## TASK OBJECTIVE:
Scan the records below for the line with "Ceph Set-up (39, 107)" and the line with "Damien (20, 211)", and retype that range exactly, both ends included, pictures excepted.

[Data extracted from a collection]
○ ○ ○
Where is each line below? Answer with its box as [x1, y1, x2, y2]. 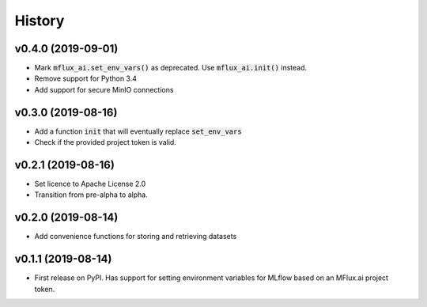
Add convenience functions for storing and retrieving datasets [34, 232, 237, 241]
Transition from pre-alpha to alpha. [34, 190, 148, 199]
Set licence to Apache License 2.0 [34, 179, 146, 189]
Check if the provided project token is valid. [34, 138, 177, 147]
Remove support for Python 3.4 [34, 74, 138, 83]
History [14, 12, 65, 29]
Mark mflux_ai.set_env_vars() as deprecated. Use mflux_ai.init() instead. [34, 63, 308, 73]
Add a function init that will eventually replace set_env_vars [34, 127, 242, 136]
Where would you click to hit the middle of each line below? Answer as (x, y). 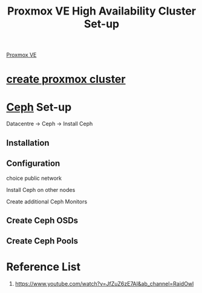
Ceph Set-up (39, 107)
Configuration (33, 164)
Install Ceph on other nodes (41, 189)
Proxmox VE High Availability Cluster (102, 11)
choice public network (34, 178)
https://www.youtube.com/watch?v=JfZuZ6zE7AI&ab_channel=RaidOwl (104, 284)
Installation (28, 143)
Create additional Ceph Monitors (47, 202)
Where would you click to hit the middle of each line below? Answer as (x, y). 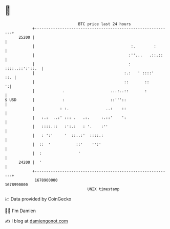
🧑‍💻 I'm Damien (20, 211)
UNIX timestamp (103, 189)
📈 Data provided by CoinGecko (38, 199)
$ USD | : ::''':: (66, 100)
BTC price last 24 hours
○ ○ ○
## RESULT FOR THIS TASK:
Ceph Set-up (39, 107)
Configuration (33, 164)
Install Ceph on other nodes (41, 189)
Proxmox VE High Availability Cluster (102, 11)
choice public network (34, 178)
https://www.youtube.com/watch?v=JfZuZ6zE7AI&ab_channel=RaidOwl (104, 284)
Installation (28, 143)
Create additional Ceph Monitors (47, 202)
Where would you click to hit the middle of each line below? Answer as (x, y). 
🧑‍💻 I'm Damien (20, 211)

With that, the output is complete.